The 1970 Dodge Challenger T/A Emerges After 39 Years, Pristine and Still Running -325

Introduced in 1969, the Dodge Challenger was a big success, moving almost 77,000 units in its first year on the market. And like most muscle cars from the golden era, its production run also included a few high-performance versions that ended up being rare gems.

The HEMI is by far the rarest iteration of the 1970 Challenger since only 356 units left the assembly line with the mighty 426. Yes, it may seem like a low number for an era dominated by performance vehicles but insurance rates for high-power cars were getting expensive then.

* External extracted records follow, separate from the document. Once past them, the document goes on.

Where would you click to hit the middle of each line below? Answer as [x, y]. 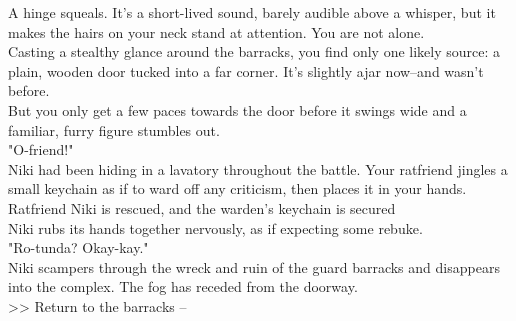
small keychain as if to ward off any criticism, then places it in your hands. [237, 188]
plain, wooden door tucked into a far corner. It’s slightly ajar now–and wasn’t [246, 70]
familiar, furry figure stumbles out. [114, 129]
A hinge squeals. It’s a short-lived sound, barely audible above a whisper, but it [252, 12]
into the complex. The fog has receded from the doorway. [183, 286]
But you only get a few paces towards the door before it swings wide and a [237, 109]
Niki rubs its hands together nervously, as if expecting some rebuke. [215, 227]
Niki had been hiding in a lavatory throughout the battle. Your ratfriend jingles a [258, 168]
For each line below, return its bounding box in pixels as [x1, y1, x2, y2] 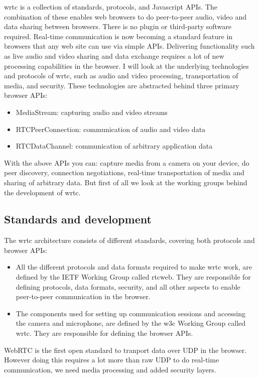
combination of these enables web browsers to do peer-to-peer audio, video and [4, 11, 247, 22]
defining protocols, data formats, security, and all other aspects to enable [16, 281, 240, 292]
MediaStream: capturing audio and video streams [16, 106, 168, 117]
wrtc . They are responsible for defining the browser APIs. [16, 328, 193, 338]
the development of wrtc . [4, 187, 81, 197]
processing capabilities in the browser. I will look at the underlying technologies [4, 60, 249, 71]
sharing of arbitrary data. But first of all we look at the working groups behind [4, 177, 247, 187]
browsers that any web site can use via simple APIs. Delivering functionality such [4, 41, 255, 51]
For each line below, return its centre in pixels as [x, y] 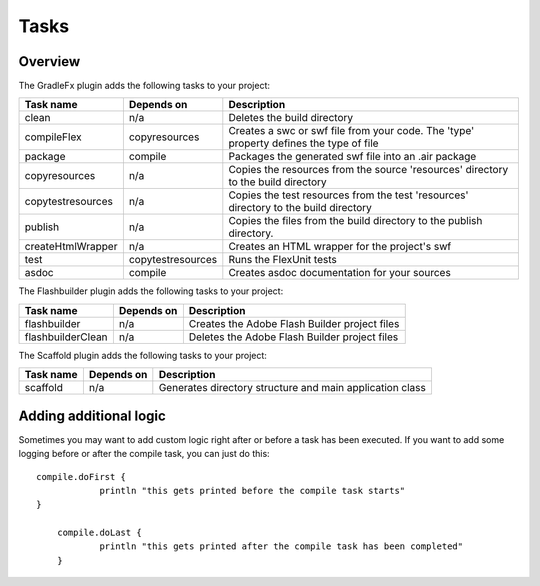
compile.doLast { [99, 533]
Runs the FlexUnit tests [282, 260]
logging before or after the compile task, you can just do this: [144, 454]
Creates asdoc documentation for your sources [340, 273]
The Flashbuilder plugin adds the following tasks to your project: [151, 291]
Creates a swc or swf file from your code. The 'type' [351, 131]
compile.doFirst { [81, 476]
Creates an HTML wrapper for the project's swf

And suppose we narrow it down to packages and body styles. In that case, we get a couple of even rarer variants, like only 60 HEMI cars with the Special Edition bundle and just nine convertibles.

The R/T-badged convertible itself is also scarce, with only 963 examples built, including 692 units fitted with the 383-cubic-inch (6.3-liter) V8 and 163 examples ordered with the 440-cubic-inch (7.2-liter) RB. And only 99 customers opted for the beefed-up 440 "Six Pack." Then there's the Challenger T/A, a one-year-only model developed for homologation purposes.

Dodge's SCCA Trans-Am entry against the Ford Mustang Boss 302 and the Chevrolet Camaro Z/28, the Challenger T/A wasn't as powerful as its big-block siblings. But it was no slouch either, thanks to its 290-horsepower 340-cubic-inch (5.6-liter) V8 and weight-saving features.

Production of the Challenger T/A was also low at only 2,399 units or just a bit over 3% of total output for 1970.

Come 2023, and the T/A is a desirable classic. Granted, it's not quite as rare as the HEMI, but it's a hard-to-find gem, especially in all-original, unmolested condition. This cream example that's been pampered for almost 50 years is perhaps the perfect specimen.

But the folks over at "Hagerty" recently stumbled upon a yellow version that's been sitting for decades. And they brought it back to life.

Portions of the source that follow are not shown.